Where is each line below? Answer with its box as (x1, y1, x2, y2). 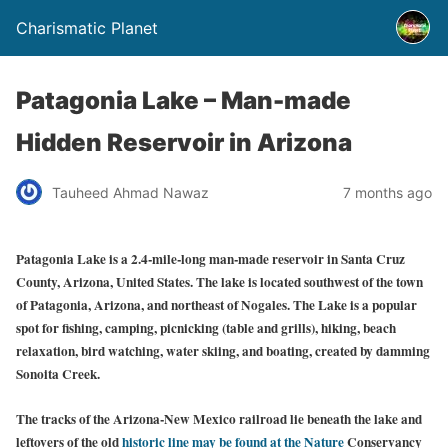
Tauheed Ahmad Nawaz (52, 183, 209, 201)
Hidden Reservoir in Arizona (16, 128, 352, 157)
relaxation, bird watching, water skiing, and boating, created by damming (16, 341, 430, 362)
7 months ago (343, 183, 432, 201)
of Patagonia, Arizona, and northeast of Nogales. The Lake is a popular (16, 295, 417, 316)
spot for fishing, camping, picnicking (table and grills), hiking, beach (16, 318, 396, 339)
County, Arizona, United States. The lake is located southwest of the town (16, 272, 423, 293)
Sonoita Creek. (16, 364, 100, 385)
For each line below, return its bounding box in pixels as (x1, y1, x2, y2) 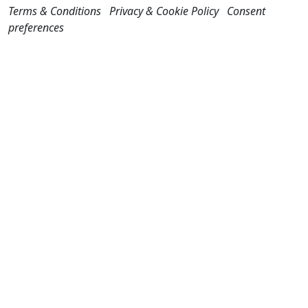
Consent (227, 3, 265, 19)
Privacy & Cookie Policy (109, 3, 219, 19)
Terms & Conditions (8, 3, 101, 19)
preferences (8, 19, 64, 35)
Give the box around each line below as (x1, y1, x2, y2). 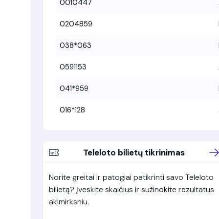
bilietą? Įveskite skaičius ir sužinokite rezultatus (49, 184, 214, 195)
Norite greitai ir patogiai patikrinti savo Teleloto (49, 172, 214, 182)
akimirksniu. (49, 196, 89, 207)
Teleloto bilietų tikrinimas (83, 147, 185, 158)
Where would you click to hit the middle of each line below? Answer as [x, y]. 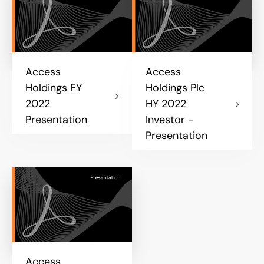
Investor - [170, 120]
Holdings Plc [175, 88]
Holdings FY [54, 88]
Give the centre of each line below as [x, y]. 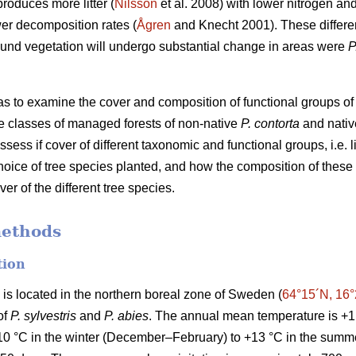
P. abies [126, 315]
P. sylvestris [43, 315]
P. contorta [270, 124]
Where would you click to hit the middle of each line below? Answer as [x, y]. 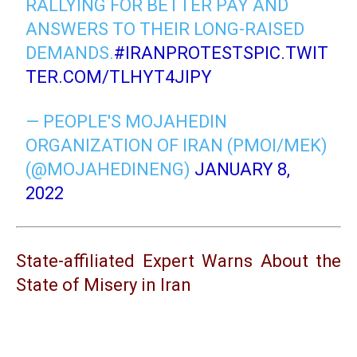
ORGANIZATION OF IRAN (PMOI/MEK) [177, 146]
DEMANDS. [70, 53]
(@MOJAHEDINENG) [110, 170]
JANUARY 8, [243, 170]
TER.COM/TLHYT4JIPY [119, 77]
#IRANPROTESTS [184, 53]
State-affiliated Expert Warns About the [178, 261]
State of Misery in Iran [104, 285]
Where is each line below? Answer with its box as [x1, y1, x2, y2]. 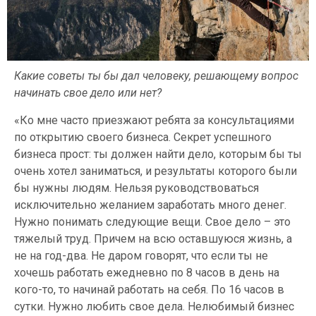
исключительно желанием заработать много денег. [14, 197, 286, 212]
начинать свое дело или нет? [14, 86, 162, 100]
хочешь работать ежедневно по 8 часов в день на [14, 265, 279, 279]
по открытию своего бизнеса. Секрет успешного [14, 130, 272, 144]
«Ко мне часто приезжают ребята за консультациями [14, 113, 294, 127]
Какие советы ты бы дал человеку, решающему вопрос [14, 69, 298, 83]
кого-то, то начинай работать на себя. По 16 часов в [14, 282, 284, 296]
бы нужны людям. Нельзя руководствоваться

## [Try it]
Show all lines from the data above in which the word "Teleloto" appears.

## [Solution for this problem]
Norite greitai ir patogiai patikrinti savo Teleloto (49, 172, 214, 182)
Teleloto bilietų tikrinimas (83, 147, 185, 158)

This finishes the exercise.